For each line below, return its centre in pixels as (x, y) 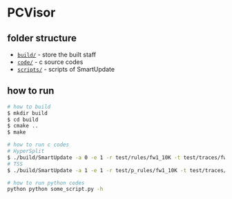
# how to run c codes (38, 145)
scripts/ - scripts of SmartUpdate (66, 69)
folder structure (42, 38)
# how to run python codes (46, 183)
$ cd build (23, 119)
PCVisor (31, 13)
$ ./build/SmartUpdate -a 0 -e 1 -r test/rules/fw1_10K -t (94, 157)
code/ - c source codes (50, 62)
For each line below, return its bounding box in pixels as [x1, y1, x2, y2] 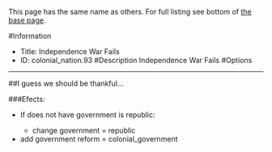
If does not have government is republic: [19, 110, 155, 120]
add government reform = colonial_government [19, 134, 178, 144]
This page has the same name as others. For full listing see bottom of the [8, 7, 253, 16]
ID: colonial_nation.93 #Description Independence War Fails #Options [19, 56, 253, 65]
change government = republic [32, 125, 136, 135]
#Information [8, 32, 52, 40]
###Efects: [8, 95, 45, 103]
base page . [8, 15, 46, 25]
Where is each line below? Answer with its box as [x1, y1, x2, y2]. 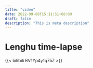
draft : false [5, 16, 31, 21]
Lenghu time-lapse [5, 42, 83, 52]
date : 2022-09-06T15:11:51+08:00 [5, 12, 72, 17]
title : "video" [5, 7, 36, 12]
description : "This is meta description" [5, 20, 90, 26]
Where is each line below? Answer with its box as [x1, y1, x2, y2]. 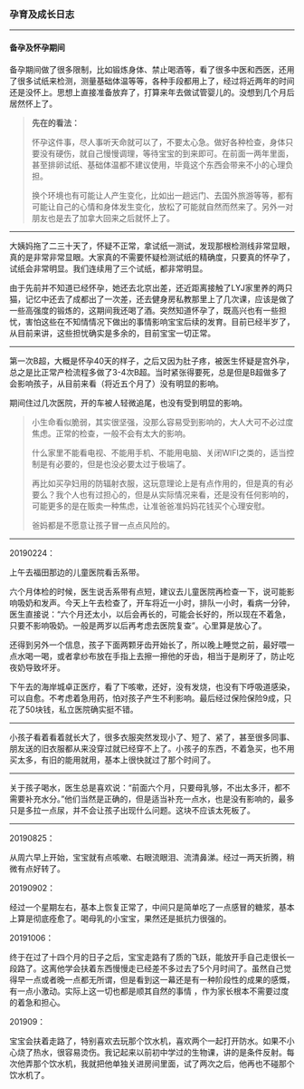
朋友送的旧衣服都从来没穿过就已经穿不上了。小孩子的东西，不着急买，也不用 [9, 743, 295, 754]
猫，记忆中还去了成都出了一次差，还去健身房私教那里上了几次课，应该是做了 [9, 293, 295, 305]
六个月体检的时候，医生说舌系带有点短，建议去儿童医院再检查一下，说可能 [9, 586, 287, 597]
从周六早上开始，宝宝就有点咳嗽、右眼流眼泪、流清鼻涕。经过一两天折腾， [9, 851, 287, 862]
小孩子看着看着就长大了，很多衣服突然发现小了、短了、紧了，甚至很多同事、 [9, 732, 295, 743]
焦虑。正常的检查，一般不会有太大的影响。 [31, 428, 191, 439]
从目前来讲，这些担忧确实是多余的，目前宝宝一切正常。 [9, 327, 215, 338]
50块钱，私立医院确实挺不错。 [24, 704, 138, 715]
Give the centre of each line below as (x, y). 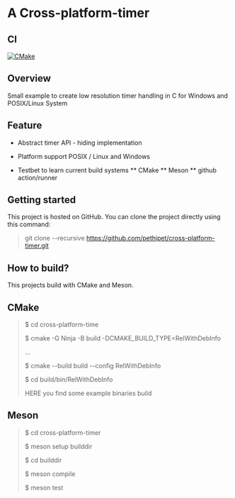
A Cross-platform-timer (79, 13)
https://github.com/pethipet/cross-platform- (150, 238)
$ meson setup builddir (58, 446)
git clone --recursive (55, 238)
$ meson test (44, 487)
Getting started (42, 200)
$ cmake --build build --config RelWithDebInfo (93, 366)
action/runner (38, 177)
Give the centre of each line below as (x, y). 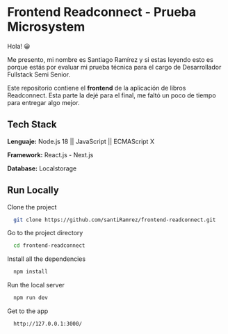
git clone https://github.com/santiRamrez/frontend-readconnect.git (115, 220)
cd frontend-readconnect (49, 246)
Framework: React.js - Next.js (50, 154)
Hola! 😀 (19, 46)
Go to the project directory (45, 233)
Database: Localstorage (42, 168)
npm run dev (31, 298)
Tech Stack (32, 125)
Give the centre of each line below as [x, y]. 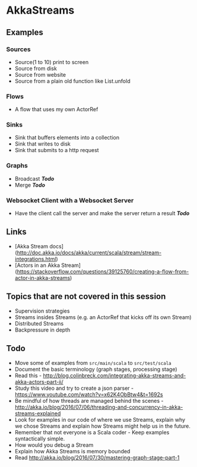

* * * * * * * * *

Every line from the one that holds "draft : false [5, 16, 31, 21]" to the end of the listing should be output exactly, with pictures left out, please.

draft : false [5, 16, 31, 21]
Lenghu time-lapse [5, 42, 83, 52]
date : 2022-09-06T15:11:51+08:00 [5, 12, 72, 17]
title : "video" [5, 7, 36, 12]
description : "This is meta description" [5, 20, 90, 26]
Where is each line below? Answer with its box as [x1, y1, x2, y2]. 
朋友送的旧衣服都从来没穿过就已经穿不上了。小孩子的东西，不着急买，也不用 [9, 743, 295, 754]
猫，记忆中还去了成都出了一次差，还去健身房私教那里上了几次课，应该是做了 [9, 293, 295, 305]
六个月体检的时候，医生说舌系带有点短，建议去儿童医院再检查一下，说可能 [9, 586, 287, 597]
从周六早上开始，宝宝就有点咳嗽、右眼流眼泪、流清鼻涕。经过一两天折腾， [9, 851, 287, 862]
小孩子看着看着就长大了，很多衣服突然发现小了、短了、紧了，甚至很多同事、 [9, 732, 295, 743]
焦虑。正常的检查，一般不会有太大的影响。 [31, 428, 191, 439]
从目前来讲，这些担忧确实是多余的，目前宝宝一切正常。 [9, 327, 215, 338]
50块钱，私立医院确实挺不错。 [24, 704, 138, 715]
Give the centre of each line below as (x, y). 
A Cross-platform-timer (79, 13)
https://github.com/pethipet/cross-platform- (150, 238)
$ meson setup builddir (58, 446)
git clone --recursive (55, 238)
$ meson test (44, 487)
Getting started (42, 200)
$ cmake --build build --config RelWithDebInfo (93, 366)
action/runner (38, 177)
Give the centre of each line below as (x, y). 
git clone https://github.com/santiRamrez/frontend-readconnect.git (115, 220)
cd frontend-readconnect (49, 246)
Framework: React.js - Next.js (50, 154)
Hola! 😀 (19, 46)
Go to the project directory (45, 233)
Database: Localstorage (42, 168)
npm run dev (31, 298)
Tech Stack (32, 125)
Give the centre of each line below as [x, y]. 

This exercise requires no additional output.